Fabiola Santiago

FABIOLA SANTIAGO: Tragos amargos

La histórica visita del presidente Barack Obama a La Ermita de la Caridad en Miami no fue una rama de olivo a la comunidad cubanoamericana. Después de todo, un sector bastante numeroso apoya su política de reconciliación.

El simbólico gesto del presidente fue una demostración de respeto, una especie de bálsamo necesario en estos tiempos.

El camino hacia la democratización de Cuba por una vía bienvenida pero riesgosa de una política conciliatoria está lleno de tragos amargos.

El líder del mundo libre estrechando la mano de un dictador que demanda respeto como condición de la diplomacia — sin merecer ninguno — es un trago amargo. Ver al mismo despiadado dictador congraciarse con el Papa Francisco, defensor de la justicia en todo el mundo, es un trago amargo.

Enfrentamos estos momentos como si fueran un medicamento, apretándonos la nariz, haciendo muecas, volteando la cara con disgusto, todo por el más noble objetivo de mejorar las vidas de los cubanos en la isla.

Los tragos amargos son un componente necesario de la diplomacia, pero difíciles de digerir por las víctimas de una dictadura de más de 56 años que han sufrido — y continúan sufriendo — largas e injustas condenas de prisión por simplemente disentir y por aquellos cuyos familiares han muerto en el mar, han sido derribados por aviones MiGs cubanos o ejecutados por un pelotón de fusilamiento.

Estos momentos en el camino hacia una relación bilateral son difíciles de observar incluso para aquellos que creen que una apertura hacia Cuba es una aproximación saludable para lidiar con el régimen castrista. La pérdida de familiares y de la patria aquel inolvidable día en que cruzamos el Estrecho de la Florida es una herida que permanecerá abierta siempre.

La sorpresiva visita del presidente Obama el jueves al venerado santuario a la santa patrona de Cuba, Nuestra Virgen de la Caridad — un lugar de adoración construido hace tiempo con humildes donaciones del exilio y que hoy constituye un refugio para balseros que acuden a expresar su gratitud por haber cruzado a salvo — es un reconocimiento de esa herida.

Está pues muy lejos de ser el gesto ofensivo que los reaccionarios republicanos alegan que es.

“Vino sin fanfarria al corazón espiritual de la comunidad del exilio, una señal de respeto y apreciación por lo que ha sido nuestra odisea”, me dice María Elena Prío, hija del último presidente democrático de Cuba Carlos Prío, que apoya al presidente Obama. “Pienso que la intención de su visita fue un mensaje a los exiliados cubanos dondequiera que estén de que él está atento a nuestras preocupaciones y al dolor que hemos sufrido y que sabe además que, sobre todo, queremos libertad en la isla. Nos está diciendo: ‘No piensen que no los oigo. Los oigo con claridad. La libertad es también mi meta definitiva’”.

Si esta visita hubiera sido un show planeado y organizado previamente, las bancas habrían estado llenas de figuras prominentes cubanoamericanas del Partido Demócrata. En cambio, sólo había 13 almas allí y ni siquiera los miembros de la prensa que viajaban con el presidente sabían adónde venían.

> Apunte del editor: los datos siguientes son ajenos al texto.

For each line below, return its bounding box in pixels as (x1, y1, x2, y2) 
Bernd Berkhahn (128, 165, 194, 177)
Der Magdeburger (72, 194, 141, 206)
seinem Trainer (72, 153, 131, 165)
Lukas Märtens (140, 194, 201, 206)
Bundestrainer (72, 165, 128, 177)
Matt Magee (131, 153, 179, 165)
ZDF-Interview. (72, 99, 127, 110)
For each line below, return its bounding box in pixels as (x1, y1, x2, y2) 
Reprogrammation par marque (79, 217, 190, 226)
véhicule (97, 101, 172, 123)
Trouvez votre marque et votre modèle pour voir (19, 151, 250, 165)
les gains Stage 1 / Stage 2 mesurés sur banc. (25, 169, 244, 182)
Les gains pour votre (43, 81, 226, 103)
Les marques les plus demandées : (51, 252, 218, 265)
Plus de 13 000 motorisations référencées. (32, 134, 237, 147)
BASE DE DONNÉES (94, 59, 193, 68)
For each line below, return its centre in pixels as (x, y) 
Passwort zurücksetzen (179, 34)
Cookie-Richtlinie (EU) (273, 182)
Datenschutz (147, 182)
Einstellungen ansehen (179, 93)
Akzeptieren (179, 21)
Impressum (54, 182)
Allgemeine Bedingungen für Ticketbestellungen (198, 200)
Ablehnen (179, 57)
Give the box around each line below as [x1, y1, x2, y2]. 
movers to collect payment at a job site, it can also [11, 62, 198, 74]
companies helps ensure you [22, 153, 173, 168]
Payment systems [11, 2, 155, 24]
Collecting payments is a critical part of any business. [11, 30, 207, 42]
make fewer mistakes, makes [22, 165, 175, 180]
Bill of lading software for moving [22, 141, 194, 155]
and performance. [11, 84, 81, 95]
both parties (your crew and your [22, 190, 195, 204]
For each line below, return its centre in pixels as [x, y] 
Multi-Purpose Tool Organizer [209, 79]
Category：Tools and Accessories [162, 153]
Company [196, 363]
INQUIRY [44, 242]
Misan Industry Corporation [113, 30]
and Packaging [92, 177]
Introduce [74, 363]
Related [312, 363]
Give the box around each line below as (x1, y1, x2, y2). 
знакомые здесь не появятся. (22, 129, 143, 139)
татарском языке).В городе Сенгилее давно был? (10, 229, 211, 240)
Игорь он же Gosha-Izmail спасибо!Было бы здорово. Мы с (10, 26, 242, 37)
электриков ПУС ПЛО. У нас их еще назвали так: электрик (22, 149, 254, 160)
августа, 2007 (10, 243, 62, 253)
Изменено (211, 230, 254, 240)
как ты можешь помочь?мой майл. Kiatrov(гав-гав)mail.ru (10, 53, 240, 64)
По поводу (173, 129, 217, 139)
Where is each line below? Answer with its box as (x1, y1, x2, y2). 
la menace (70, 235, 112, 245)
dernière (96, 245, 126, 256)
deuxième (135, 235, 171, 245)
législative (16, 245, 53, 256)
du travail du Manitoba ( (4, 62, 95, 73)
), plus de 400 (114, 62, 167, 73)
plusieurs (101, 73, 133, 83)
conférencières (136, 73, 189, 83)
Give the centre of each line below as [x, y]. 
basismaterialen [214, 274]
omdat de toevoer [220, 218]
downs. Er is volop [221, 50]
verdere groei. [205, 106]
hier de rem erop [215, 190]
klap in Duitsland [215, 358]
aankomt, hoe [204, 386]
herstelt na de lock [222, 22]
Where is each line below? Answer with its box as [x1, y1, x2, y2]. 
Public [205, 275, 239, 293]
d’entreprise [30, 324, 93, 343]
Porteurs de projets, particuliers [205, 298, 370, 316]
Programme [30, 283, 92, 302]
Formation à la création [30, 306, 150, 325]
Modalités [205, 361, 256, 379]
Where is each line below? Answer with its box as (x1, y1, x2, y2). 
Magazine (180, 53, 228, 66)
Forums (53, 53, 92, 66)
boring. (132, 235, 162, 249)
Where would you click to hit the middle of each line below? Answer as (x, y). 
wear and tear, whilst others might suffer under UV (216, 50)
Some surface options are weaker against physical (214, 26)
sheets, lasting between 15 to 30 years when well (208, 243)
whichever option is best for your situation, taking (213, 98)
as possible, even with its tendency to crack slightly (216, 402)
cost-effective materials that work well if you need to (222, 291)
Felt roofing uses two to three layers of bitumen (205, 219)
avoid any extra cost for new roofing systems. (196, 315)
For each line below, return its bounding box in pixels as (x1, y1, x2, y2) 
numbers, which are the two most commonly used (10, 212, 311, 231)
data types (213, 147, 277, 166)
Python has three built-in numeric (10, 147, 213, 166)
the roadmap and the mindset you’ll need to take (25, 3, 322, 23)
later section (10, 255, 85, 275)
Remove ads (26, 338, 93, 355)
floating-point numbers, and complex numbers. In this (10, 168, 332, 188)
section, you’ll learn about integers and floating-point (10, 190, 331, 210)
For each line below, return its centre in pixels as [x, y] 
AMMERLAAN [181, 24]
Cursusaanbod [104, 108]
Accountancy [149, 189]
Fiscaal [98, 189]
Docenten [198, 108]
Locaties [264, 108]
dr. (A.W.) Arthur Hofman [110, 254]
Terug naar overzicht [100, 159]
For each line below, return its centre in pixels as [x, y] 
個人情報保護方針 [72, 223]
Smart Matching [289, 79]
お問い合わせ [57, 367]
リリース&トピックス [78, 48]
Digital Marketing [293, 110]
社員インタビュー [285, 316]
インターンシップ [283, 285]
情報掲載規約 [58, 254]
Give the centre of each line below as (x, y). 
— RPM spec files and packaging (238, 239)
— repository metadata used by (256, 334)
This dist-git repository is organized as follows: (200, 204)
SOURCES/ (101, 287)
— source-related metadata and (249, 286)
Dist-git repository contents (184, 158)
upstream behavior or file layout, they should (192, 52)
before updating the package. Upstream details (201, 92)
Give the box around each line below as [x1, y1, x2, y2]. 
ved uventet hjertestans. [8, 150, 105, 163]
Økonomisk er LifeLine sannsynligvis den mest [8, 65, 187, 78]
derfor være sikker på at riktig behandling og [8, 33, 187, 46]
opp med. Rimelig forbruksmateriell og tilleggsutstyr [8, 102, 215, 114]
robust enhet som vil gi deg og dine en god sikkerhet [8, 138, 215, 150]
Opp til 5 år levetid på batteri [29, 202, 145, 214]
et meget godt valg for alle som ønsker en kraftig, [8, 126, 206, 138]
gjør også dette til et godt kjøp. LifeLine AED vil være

Obama ha sido el primer presidente de Estados Unidos en visitar la Ermita de la Caridad, un simple y acertado gesto que no habría merecido mucho comentario. Pero las rabietas de los operativos del Partido Republicano apelando a las emociones del exilio es el tipo de cosa que incita a mayores sufrimientos y trata a la vez de mantenernos estancados, incapaces de darle una oportunidad a una danza diferente. Es el tipo de retórica irreflexiva de la vieja guardia partidista que nos separa del resto del mundo, en un momento en que debíamos estar captando aliados por estar donde siempre hemos estado, del lado de la democracia.

Los tragos amargos son repugnantes — y estos no serán los últimos — pero casi nunca se logran finales felices sin ellos.

Ver al líder del mundo libre en La Ermita de la Caridad fue algo saludable para el alma.